### What needs to be done
Output a character-exact copy of the data, images removed.

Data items
────────────────────

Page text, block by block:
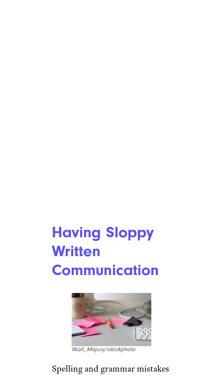
Having Sloppy
Written
Communication
Niall_Majury/istockphoto
Spelling and grammar mistakes
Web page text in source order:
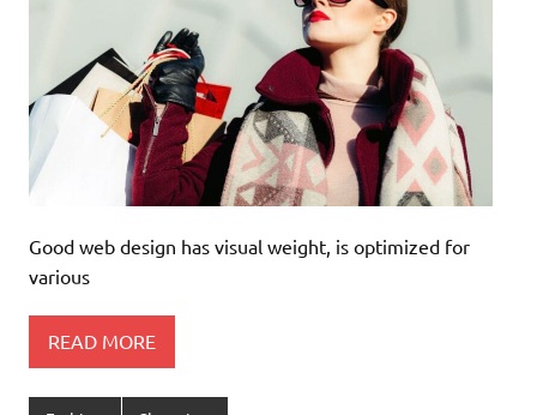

────────────────────

### Answer to this exercise
Page text, block by block:
Having Sloppy
Written
Communication
Niall_Majury/istockphoto
Spelling and grammar mistakes
Web page text in source order:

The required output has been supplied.